*** Opening of Records for this task ***
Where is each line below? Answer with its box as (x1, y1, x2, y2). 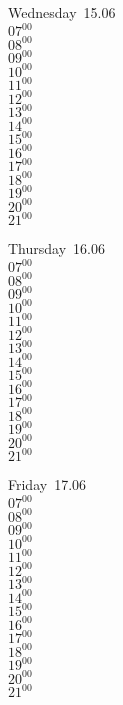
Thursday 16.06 (8, 238, 105, 259)
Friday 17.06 (8, 474, 87, 495)
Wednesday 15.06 (8, 2, 116, 22)
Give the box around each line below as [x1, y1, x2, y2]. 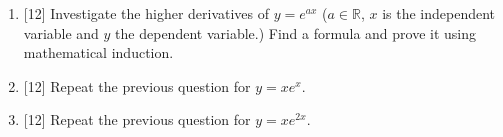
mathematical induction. [23, 42, 174, 63]
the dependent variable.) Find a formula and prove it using [115, 22, 477, 43]
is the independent [382, 3, 496, 23]
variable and [23, 22, 99, 43]
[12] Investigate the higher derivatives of [23, 3, 270, 23]
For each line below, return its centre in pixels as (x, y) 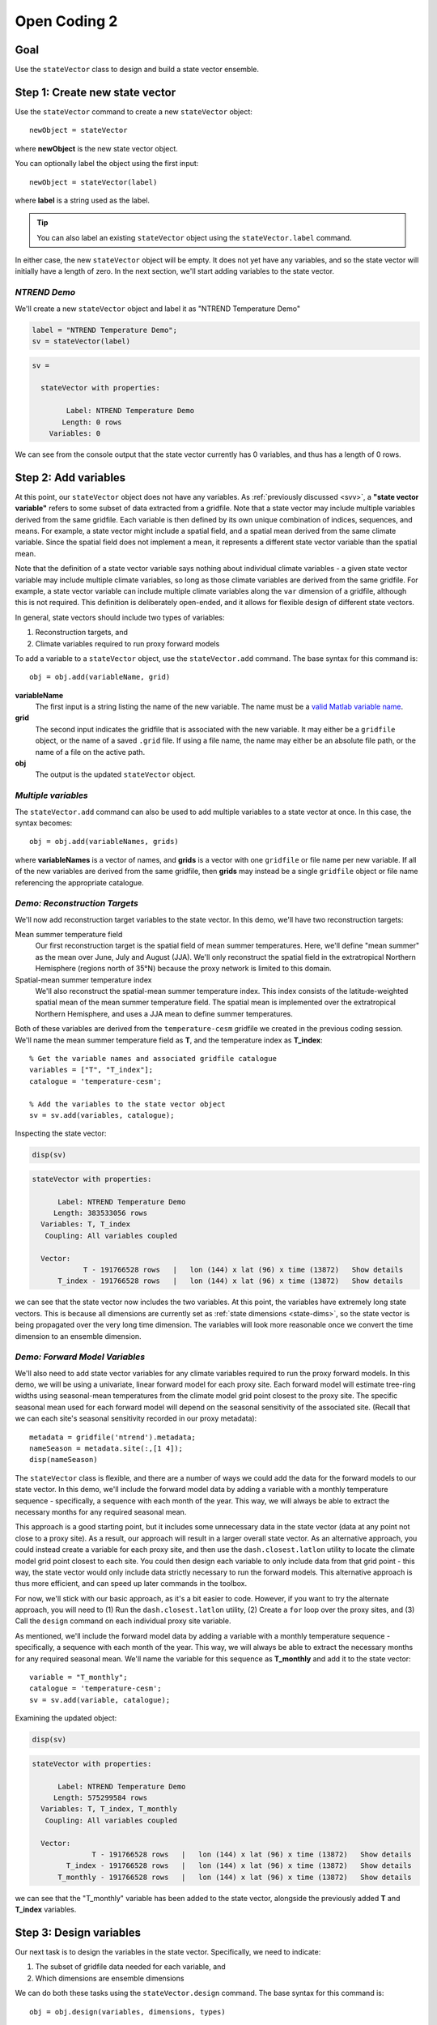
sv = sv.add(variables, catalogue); (102, 1115)
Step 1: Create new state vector (95, 92)
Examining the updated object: (66, 1718)
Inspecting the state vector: (61, 1133)
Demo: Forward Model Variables (80, 1357)
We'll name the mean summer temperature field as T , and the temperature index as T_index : (169, 1040)
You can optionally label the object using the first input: (107, 164)
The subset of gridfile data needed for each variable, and (130, 1967)
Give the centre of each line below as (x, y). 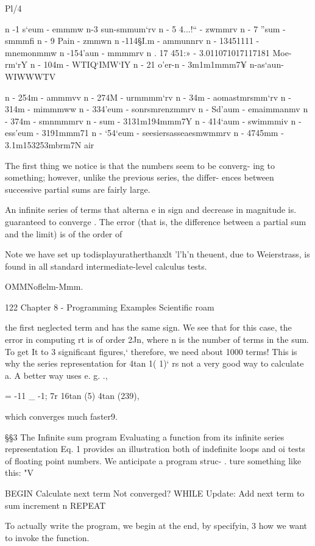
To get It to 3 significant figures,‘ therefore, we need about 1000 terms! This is (151, 351)
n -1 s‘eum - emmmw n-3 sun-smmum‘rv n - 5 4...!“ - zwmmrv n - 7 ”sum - (145, 28)
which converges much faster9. (61, 416)
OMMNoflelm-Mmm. (44, 286)
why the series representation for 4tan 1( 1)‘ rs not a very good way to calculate (154, 363)
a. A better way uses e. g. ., (56, 375)
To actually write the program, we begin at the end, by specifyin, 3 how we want (156, 526)
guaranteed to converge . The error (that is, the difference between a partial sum (156, 221)
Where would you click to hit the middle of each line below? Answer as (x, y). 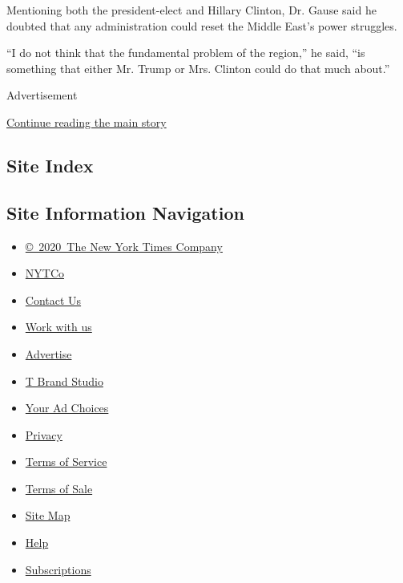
*** Close of Records for this task ***
> Your objective
Beginning with the line that contains "OMMNoflelm-Mmm. (44, 286)" and ending with the final line of the entries, every line must be copied exactly; the pictures must not.

> Answer to the exercise
OMMNoflelm-Mmm. (44, 286)
why the series representation for 4tan 1( 1)‘ rs not a very good way to calculate (154, 363)
a. A better way uses e. g. ., (56, 375)
To actually write the program, we begin at the end, by specifyin, 3 how we want (156, 526)
guaranteed to converge . The error (that is, the difference between a partial sum (156, 221)
Where would you click to hit the middle of each line below? Answer as (x, y). 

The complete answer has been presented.